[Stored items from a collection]

-- Opening Marker --

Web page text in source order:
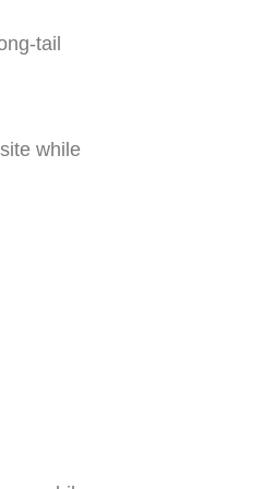
tail
while
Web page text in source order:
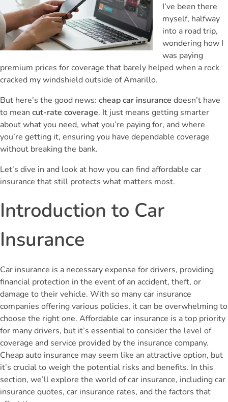
I’ve been there
myself, halfway
into a road trip,
wondering how I
was paying
premium prices for coverage that barely helped when a rock
cracked my windshield outside of Amarillo.
But here’s the good news: cheap car insurance doesn’t have
to mean cut-rate coverage. It just means getting smarter
about what you need, what you’re paying for, and where
you’re getting it, ensuring you have dependable coverage
without breaking the bank.
Let’s dive in and look at how you can find affordable car
insurance that still protects what matters most.
Introduction to Car
Insurance
Car insurance is a necessary expense for drivers, providing
financial protection in the event of an accident, theft, or
damage to their vehicle. With so many car insurance
companies offering various policies, it can be overwhelming to
choose the right one. Affordable car insurance is a top priority
for many drivers, but it’s essential to consider the level of
coverage and service provided by the insurance company.
Cheap auto insurance may seem like an attractive option, but
it’s crucial to weigh the potential risks and benefits. In this
section, we’ll explore the world of car insurance, including car
insurance quotes, car insurance rates, and the factors that

-- Closing Marker --

### WHAT YOU WILL DO
Reproduce the lines of the entries above from the one with "you’re getting it, ensuring" to the one with "for many drivers, but", both included, exactly and without any other line.

### RESULT FOR THIS TASK
you’re getting it, ensuring you have dependable coverage
without breaking the bank.
Let’s dive in and look at how you can find affordable car
insurance that still protects what matters most.
Introduction to Car
Insurance
Car insurance is a necessary expense for drivers, providing
financial protection in the event of an accident, theft, or
damage to their vehicle. With so many car insurance
companies offering various policies, it can be overwhelming to
choose the right one. Affordable car insurance is a top priority
for many drivers, but it’s essential to consider the level of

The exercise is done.